*INPUT RECORDS*.
______
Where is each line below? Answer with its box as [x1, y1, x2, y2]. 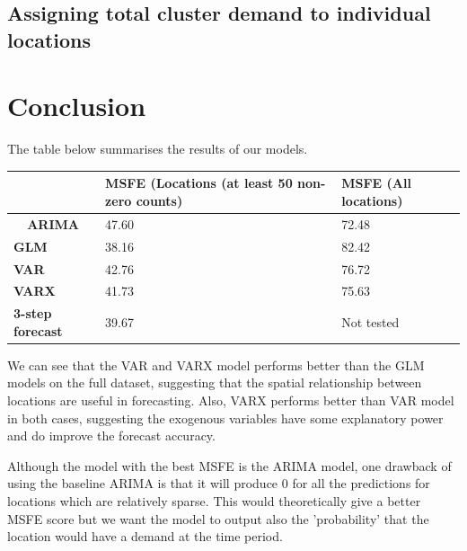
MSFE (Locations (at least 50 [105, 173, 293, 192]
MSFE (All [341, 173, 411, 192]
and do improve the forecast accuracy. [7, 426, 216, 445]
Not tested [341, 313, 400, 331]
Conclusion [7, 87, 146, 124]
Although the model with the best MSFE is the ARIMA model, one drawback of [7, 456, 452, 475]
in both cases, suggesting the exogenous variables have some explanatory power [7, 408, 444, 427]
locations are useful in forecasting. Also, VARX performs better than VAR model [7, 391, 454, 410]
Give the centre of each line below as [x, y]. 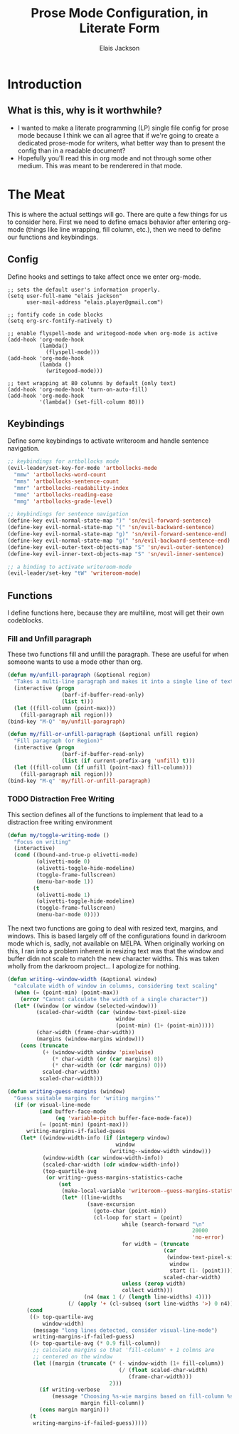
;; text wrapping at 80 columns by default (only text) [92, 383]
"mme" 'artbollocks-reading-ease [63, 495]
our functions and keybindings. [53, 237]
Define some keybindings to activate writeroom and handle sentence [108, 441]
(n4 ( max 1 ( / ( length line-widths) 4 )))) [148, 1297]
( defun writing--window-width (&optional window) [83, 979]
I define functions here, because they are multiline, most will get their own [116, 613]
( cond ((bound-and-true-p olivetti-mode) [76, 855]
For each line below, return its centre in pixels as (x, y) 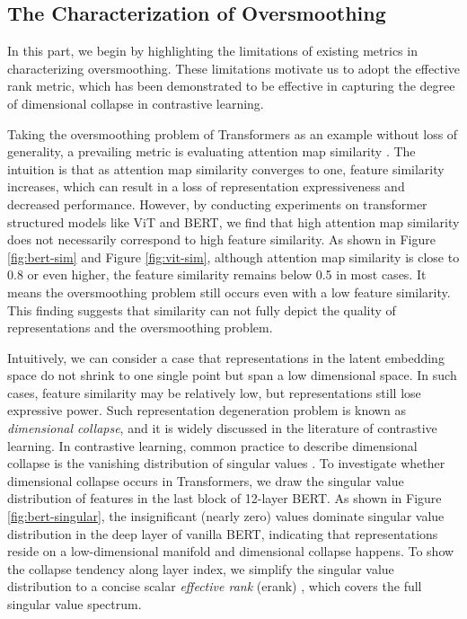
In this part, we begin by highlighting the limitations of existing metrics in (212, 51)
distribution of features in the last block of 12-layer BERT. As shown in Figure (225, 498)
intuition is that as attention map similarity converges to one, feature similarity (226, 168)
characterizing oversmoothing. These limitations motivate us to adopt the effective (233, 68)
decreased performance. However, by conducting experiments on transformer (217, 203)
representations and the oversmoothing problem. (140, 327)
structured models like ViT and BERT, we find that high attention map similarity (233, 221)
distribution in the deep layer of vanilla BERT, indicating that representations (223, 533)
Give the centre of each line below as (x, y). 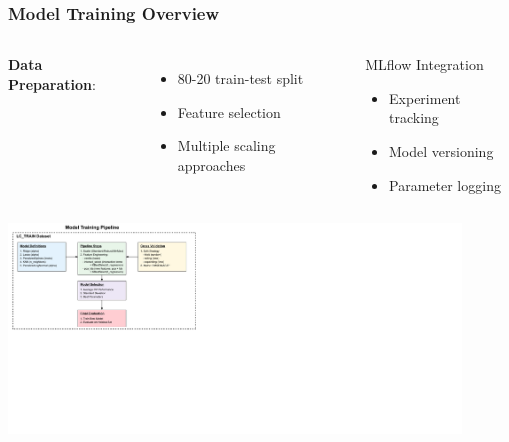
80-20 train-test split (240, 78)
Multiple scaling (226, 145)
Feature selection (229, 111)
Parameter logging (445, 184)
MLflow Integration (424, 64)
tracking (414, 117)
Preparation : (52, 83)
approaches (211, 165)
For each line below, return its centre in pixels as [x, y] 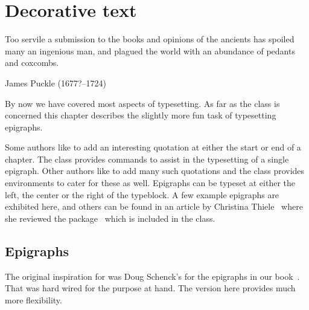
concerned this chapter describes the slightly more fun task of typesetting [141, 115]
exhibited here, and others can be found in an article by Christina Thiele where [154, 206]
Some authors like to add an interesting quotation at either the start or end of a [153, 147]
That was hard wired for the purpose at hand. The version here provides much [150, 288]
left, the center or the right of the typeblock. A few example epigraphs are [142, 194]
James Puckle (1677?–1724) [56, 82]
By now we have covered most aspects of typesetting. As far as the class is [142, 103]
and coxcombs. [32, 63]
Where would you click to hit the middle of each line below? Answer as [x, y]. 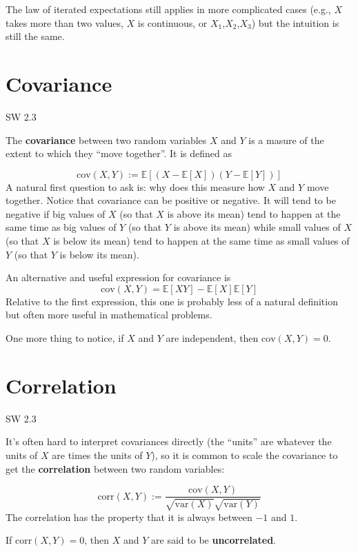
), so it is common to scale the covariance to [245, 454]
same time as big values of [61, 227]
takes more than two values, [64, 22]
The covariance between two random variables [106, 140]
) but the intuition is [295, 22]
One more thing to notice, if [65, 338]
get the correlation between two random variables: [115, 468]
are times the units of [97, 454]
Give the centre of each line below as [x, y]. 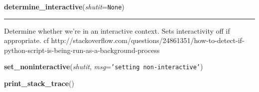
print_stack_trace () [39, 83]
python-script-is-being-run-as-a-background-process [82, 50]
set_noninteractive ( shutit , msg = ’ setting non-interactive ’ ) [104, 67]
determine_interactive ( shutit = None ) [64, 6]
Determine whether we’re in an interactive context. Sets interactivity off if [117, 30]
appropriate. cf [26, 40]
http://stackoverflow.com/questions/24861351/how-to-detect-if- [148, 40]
______
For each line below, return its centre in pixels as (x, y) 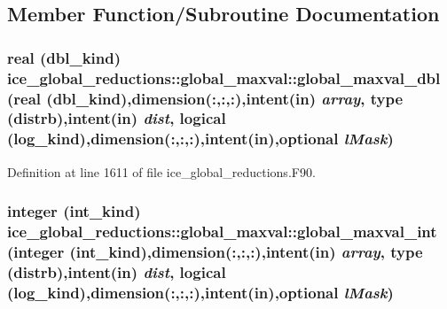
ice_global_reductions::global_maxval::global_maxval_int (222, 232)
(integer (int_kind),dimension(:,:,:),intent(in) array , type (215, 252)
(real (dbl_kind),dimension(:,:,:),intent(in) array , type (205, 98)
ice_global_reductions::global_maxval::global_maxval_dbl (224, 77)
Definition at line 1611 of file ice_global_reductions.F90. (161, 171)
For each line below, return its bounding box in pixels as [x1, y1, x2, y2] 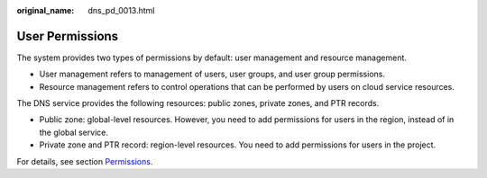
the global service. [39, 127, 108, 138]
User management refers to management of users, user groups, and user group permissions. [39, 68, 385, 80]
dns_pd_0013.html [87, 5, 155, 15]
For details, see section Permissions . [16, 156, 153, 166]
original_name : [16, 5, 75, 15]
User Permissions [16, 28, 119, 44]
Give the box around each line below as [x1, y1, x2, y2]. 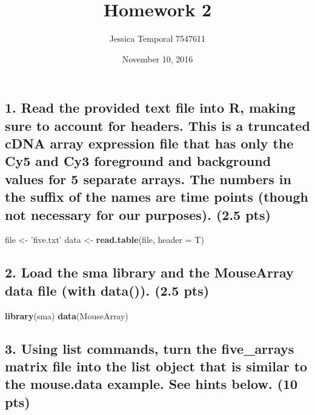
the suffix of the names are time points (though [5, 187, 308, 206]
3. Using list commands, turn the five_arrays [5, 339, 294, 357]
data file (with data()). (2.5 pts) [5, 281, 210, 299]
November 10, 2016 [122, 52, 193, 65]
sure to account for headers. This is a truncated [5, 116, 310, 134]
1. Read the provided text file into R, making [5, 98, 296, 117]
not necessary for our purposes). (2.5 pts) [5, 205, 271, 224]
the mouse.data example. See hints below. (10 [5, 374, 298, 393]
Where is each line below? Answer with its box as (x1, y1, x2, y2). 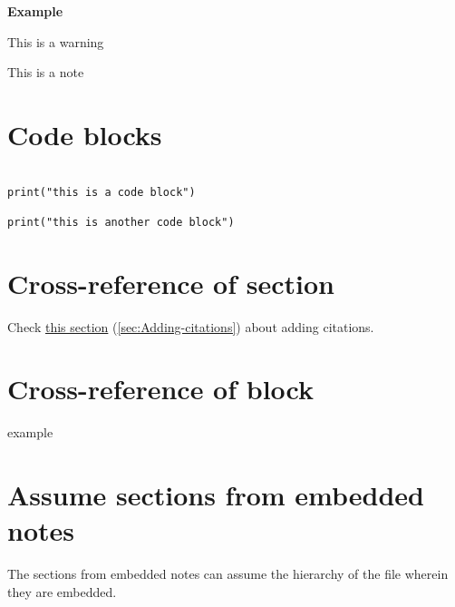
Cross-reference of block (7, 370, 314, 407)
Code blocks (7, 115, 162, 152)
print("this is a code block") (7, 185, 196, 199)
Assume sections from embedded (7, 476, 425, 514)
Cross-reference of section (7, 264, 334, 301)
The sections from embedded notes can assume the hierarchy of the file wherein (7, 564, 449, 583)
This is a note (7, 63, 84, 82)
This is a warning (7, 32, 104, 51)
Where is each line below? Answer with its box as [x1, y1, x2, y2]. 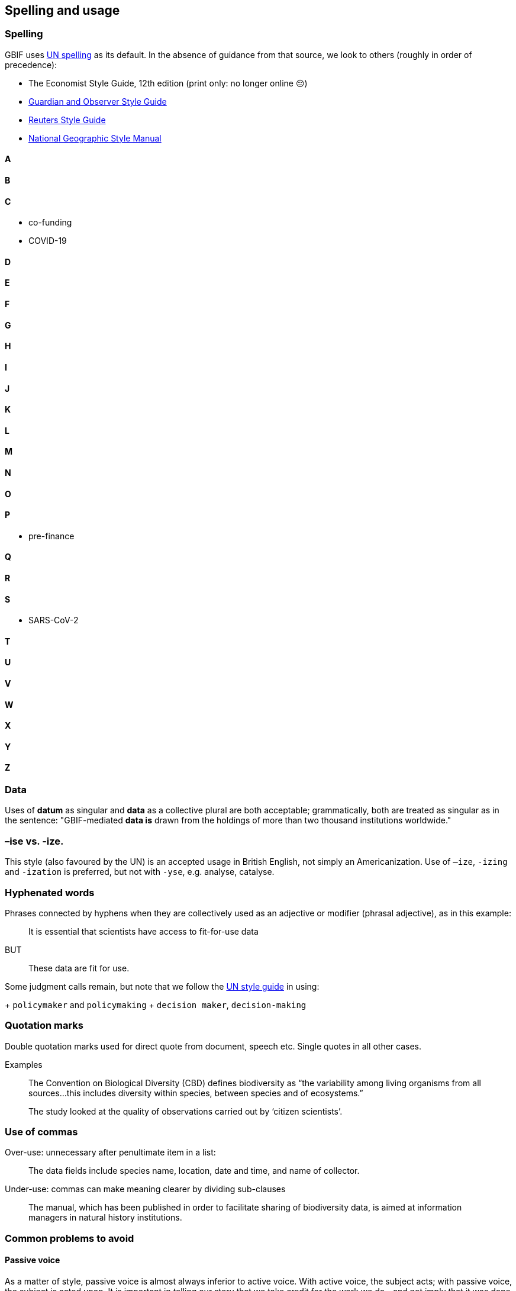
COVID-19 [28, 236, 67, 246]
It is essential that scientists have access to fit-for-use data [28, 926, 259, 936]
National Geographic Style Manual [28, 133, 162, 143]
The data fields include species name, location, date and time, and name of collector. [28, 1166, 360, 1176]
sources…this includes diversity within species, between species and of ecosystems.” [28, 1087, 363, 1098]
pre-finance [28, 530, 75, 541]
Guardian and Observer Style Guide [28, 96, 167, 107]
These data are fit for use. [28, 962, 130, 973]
______
*AIM OF THE EXERCISE*. Give back, word for word, only the lines above from the line holding "concerned this chapter" to the line holding "Some authors like", both included.

*TASK OUTPUT*.
concerned this chapter describes the slightly more fun task of typesetting [141, 115]
exhibited here, and others can be found in an article by Christina Thiele where [154, 206]
Some authors like to add an interesting quotation at either the start or end of a [153, 147]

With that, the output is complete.